Türkiye Futbol Federasyonu (TFF), A Milli Takım kalecisi Berke Özer’in, Bulgaristan maçı sonrası kendi isteğiyle ve teknik-idari ekibin izni olmadan kampı terk ettiğini duyurdu.
TFF’den yapılan açıklamada şu ifadelere yer verildi:
“A Millî Takımımızın kalecilerinden Berke Özer, dün oynanan Bulgaristan - Türkiye karşılaşmasında maç kadrosuna alınmamasını gerekçe göstererek, kafilemizin İstanbul'a dönüşünü takiben kendi isteğiyle, teknik ve idari ekibimizin izni olmaksızın kamptan ayrılmıştır.
Geçmişte defaatle ifade edildiği gibi, Millî Takım formasını taşımanın sorumluluğu ve değeri her şeyin üzerindedir. A Millî Takımımız, bireylerden bağımsız olarak ülkenin onurunu temsil eden bir bütündür. Bu doğrultuda disiplin, saygı ve takım ruhu asla vazgeçemeyeceğimiz en temel ilkelerimizdir.
Uzun yıllardır hasretini çektiğimiz Dünya Kupası’na katılma yolunda özveriyle mücadele verilen, takım içerisindeki birliktelik ve dayanışmanın tepe noktada olduğu bir dönemde, bu şekilde bir davranışın kabul edilmesi mümkün değildir.
Berke Özer'in kamptan ayrılmasını takiben RAMS Başakşehir FK'dan Muhammed Şengezer, A Millî Takım aday kadrosuna davet edilmiştir.
Kamuoyunun bilgisine saygıyla duyurulur.”
Berke Özer’den yanıt: “İzinli olarak ayrıldım”
TFF’nin açıklamasının ardından Berke Özer de sosyal medya hesabından bir açıklama yayımladı. Kaleci, kamp öncesi yaşadığı sakatlık ve ağrılar nedeniyle durumu teknik ekiple paylaştığını ve izin dahilinde kamptan ayrıldığını belirtti.
“A Milli Takım kampına katılmadan önce yaşadığım ağrılarımı ve bu konudaki durumumu teknik ekibimizle paylaşmış, eğer maç kadrosunda yer almayacaksam bu süreci dinlenerek ve tedavi olarak geçirmenin daha doğru olacağını iletmiştim. Buna rağmen çağrılmamın ardından her zaman olduğu gibi ülkemin formasını giymenin gururuyla kampa dahil oldum. Kamp boyunca iletişimimde ya da motivasyonumda hiçbir eksilme olmadı.

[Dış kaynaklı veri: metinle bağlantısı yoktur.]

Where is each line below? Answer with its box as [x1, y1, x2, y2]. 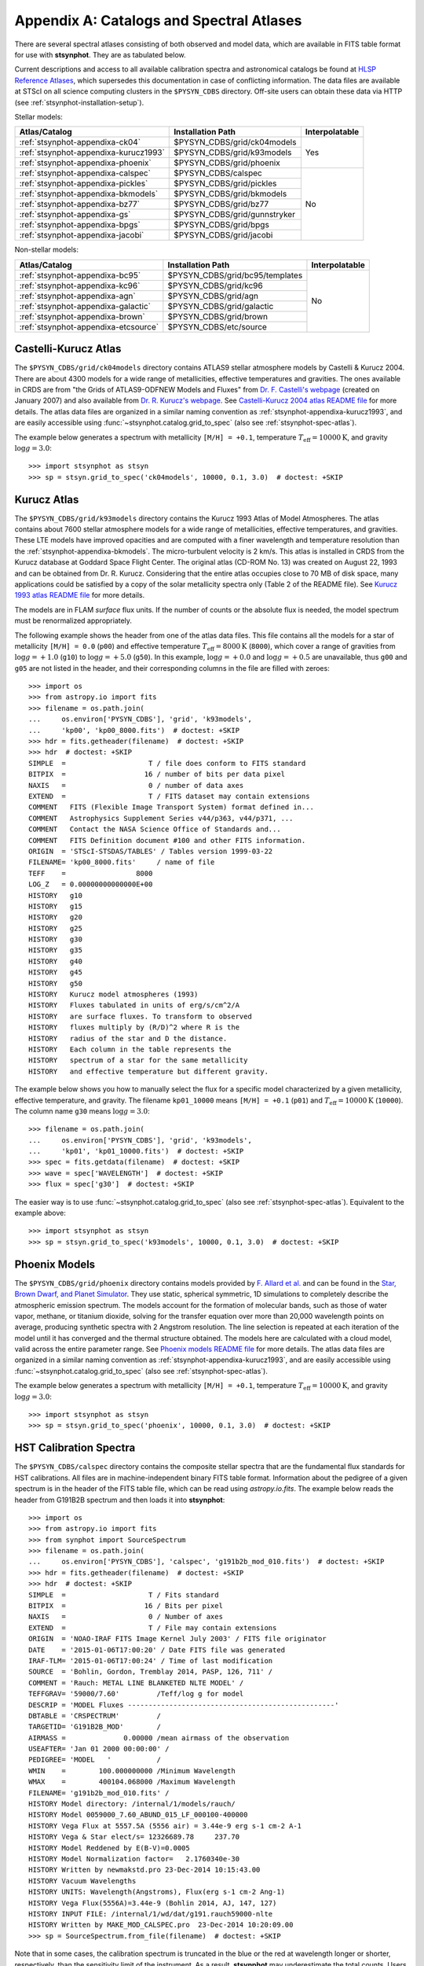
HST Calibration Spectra [14, 1441, 136, 1455]
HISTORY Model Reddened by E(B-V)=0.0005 [28, 1843, 190, 1852]
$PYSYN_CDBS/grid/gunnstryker [174, 209, 296, 220]
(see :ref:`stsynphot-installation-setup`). [14, 98, 144, 107]
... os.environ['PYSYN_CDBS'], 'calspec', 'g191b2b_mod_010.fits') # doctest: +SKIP [28, 1557, 385, 1567]
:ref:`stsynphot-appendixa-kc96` [19, 280, 141, 291]
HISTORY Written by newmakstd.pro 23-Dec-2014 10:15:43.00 [28, 1865, 261, 1875]
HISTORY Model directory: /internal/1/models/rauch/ [28, 1799, 236, 1809]
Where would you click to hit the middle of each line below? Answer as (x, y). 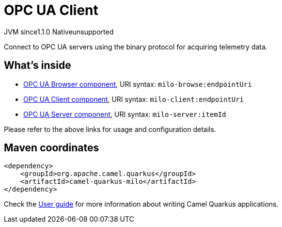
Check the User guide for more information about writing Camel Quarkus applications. (141, 204)
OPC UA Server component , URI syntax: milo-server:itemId (125, 114)
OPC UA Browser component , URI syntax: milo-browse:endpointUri (138, 84)
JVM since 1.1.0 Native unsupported (59, 32)
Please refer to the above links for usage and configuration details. (110, 129)
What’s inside (38, 65)
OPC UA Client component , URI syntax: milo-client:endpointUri (134, 99)
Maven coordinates (52, 148)

Maç kadrosunu gördüğümde, günlerdir yaptığımız konuşmaların ne kadar anlamsız olduğunu ve yurtdışında gururla temsil ettiğim ülkemin takımında karar vericilerin performans veya oyuncuyu kazanmak motivasyonunda olmadığını anladım. Kampın ve takımımızın moralini etkilememek adına maç sırasında veya sonrasında değil, İstanbul’a dönüşte teknik ekibimize düşüncelerimi ilettim. Ardından da teknik ve idari ekibin bilgisi ve izni dahilinde kamptan kendi isteğimle ayrıldım.
Bu karar, oynayan hiçbir arkadaşımı hedef alan ya da saygısızlık içeren bir davranış değildir. Aksine, uzun yıllardır birlikte mücadele ettiğimiz ve kalitesiyle gurur duyduğum muhteşem bir kaleci rotasyonunun parçası olmaktan her zaman onur duydum.
Benim için Milli Takım, kariyerimdeki en büyük gurur kaynağıdır. Bugüne kadar olduğu gibi bundan sonra da Ay Yıldızlı forma için her türlü fedakârlığı yapmaya hazırım.
Bireylerden bağımsız şekilde, ülkesini en iyi şekilde temsil amaçlayan A Milli Takımımızın formasını gururla giymiş bir sporcu olarak, her bireye eşit ve adaletli bir sistem içinde bulunmak istiyor ve süreçle ilgili yaşanan bu açıklamanın üslubunu kamuoyunun takdirine bırakıyorum.”